Ao reavivar trechos do cineasta Humberto Mauro para um documentário reflexivo, o diretor André Di Mauro suscita, anos depois, alguns dos mesmos debates e contradições que acompanharam a trajetória de seu tio-avô, pioneiro do cinema brasileiro.
Por Luca Scupino
“Cinema é cachoeira”, profetizava Humberto Mauro (1897-1973), cineasta pioneiro no desenvolvimento de um cinema tipicamente brasileiro, por muitos considerado o primeiro que adequou a problemática nacional à produção tanto de ficções quanto documentários. Nascido em Minas Gerais, sua longa carreira abarca desde produções silenciosas até o advento do Cinema Novo, do qual ficou reconhecido como pai espiritual dos jovens diretores – e sua trajetória no documentário é retomada no festival É Tudo Verdade, em 2023, cuja seleção de curtas-metragens contou com a curadoria de dois dos maiores especialistas no diretor, Sheila Schvarzman (Universidade Anhembi Morumbi) e Eduardo Morettin (ECA-USP).
A filmografia de Mauro é geralmente dividida em três fases. A primeira envolve os filmes realizados no chamado Ciclo de Cataguases (1926-1929), na cidade de mesmo nome. São obras ficcionais, silenciosas, que tinham como centro o retrato dos costumes e uma forte relação, que será presente ao longo de toda sua carreira, entre homem e paisagem. Convidado pelo produtor Adhemar Gonzaga para realizar filmes na recém-fundada produtora Cinédia, a segunda fase (1929-1936) será a incursão do diretor no terreno industrial, da qual surge a sua obra mais célebre: Ganga Bruta (1933), na época um fracasso de bilheteria. Os anos seguintes o verão como chefe do INCE (Instituto Nacional de Cinema Educativo), fundado no Estado Novo de Getúlio Vargas, em 1937. Nesse período, sob a tutela do Estado fascista, o cineasta irá se dedicar a mais de 300 curtas-metragens educativos e documentários.
Esse último, mesmo que de cunho institucional, parece ter sido o domínio em que Mauro plenamente se realizou, como cineasta. Profundamente interessado pelo mundo ao seu redor – conforme evidencia Mauro, Humberto (1975), curta de David Neves sobre o cineasta – sua mise-en-scène sempre se conecta ao ritmo da natureza e ao peso da tradição em um mundo de constantes mudanças.

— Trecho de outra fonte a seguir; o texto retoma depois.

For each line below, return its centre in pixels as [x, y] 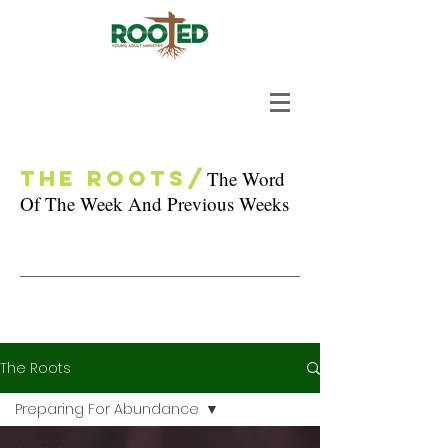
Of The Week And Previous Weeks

Talvez tenha sido esse interesse que o colocou como mentor dos cineastas modernos dos anos 1960, tido por Glauber Rocha como o primeiro a encontrar uma identidade nacional na película, e segundo quem seria “um cineasta educado pela sensibilidade, inteligência e coragem” (ROCHA, p. 45).
Mesmo sua confusa ideologia política (o interesse por um “Brasil profundo” e pela tradição mineira se atrita em cena com as políticas nacionalistas, autoritárias de Getúlio), para Rocha, “não esconde a violência da miséria” ao obter um quadro real do Brasil em imagem. É nesse sentido que, no modo como o crítico André Bazin coloca, podemos enquadrá-lo junto aos cineastas que acreditam no cinema enquanto mecanismo que possibilita uma evidência da realidade, tais como Murnau e Stroheim o fazem.
De filmes como Lagoa Santa (1940) a Engenhos e Usinas (1955) e as duas versões de Carro de Bois (1956 e 1974), há um interesse inexorável por aquilo que também Bazin, escrevendo sobre Jean Renoir, denominava a “epiderme do mundo” – de modo que, em alguns dos documentários educativos, a explicação do narrador só entra dez minutos após as imagens, tão fascinado que Mauro está pela materialidade das coisas: o universo rural, a vida animal, a gente do campo. Estamos falando de um cineasta que, a despeito das contradições de seu tempo, nunca abandonou uma relação de alteridade com o mundo e os seres.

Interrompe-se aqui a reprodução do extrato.